- **WORK TO BE COMPLETED**: If a line contains "Cinema Creational Design Patterns", it is the last one to write out; begin with the first line of the records and copy each exactly.

- **Collected data entries**:
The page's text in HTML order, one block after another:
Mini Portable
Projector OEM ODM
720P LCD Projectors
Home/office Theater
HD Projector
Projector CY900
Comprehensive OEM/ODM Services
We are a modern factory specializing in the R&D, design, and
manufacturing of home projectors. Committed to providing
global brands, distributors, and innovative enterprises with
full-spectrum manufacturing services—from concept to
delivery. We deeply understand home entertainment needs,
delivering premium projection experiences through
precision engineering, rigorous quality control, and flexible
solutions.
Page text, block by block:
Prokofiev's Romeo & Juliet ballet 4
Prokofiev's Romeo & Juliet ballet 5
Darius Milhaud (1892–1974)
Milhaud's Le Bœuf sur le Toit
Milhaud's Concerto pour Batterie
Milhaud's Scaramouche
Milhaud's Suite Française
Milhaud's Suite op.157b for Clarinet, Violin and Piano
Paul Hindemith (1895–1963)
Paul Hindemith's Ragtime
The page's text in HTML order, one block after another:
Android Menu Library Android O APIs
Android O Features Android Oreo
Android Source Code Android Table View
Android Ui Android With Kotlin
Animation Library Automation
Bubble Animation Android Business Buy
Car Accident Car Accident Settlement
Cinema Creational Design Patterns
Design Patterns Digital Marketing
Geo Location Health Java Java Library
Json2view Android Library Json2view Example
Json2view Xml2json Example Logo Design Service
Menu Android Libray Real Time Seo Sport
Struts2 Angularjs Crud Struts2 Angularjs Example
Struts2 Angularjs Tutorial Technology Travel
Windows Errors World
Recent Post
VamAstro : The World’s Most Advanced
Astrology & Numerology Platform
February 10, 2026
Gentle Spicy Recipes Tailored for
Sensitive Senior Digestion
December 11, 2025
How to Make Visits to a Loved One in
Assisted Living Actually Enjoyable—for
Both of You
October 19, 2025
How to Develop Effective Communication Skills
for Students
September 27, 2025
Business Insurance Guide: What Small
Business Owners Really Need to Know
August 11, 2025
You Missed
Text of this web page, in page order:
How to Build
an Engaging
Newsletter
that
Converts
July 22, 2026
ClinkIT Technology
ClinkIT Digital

- **SOLUTION TO THIS EXERCISE**:
The page's text in HTML order, one block after another:
Mini Portable
Projector OEM ODM
720P LCD Projectors
Home/office Theater
HD Projector
Projector CY900
Comprehensive OEM/ODM Services
We are a modern factory specializing in the R&D, design, and
manufacturing of home projectors. Committed to providing
global brands, distributors, and innovative enterprises with
full-spectrum manufacturing services—from concept to
delivery. We deeply understand home entertainment needs,
delivering premium projection experiences through
precision engineering, rigorous quality control, and flexible
solutions.
Page text, block by block:
Prokofiev's Romeo & Juliet ballet 4
Prokofiev's Romeo & Juliet ballet 5
Darius Milhaud (1892–1974)
Milhaud's Le Bœuf sur le Toit
Milhaud's Concerto pour Batterie
Milhaud's Scaramouche
Milhaud's Suite Française
Milhaud's Suite op.157b for Clarinet, Violin and Piano
Paul Hindemith (1895–1963)
Paul Hindemith's Ragtime
The page's text in HTML order, one block after another:
Android Menu Library Android O APIs
Android O Features Android Oreo
Android Source Code Android Table View
Android Ui Android With Kotlin
Animation Library Automation
Bubble Animation Android Business Buy
Car Accident Car Accident Settlement
Cinema Creational Design Patterns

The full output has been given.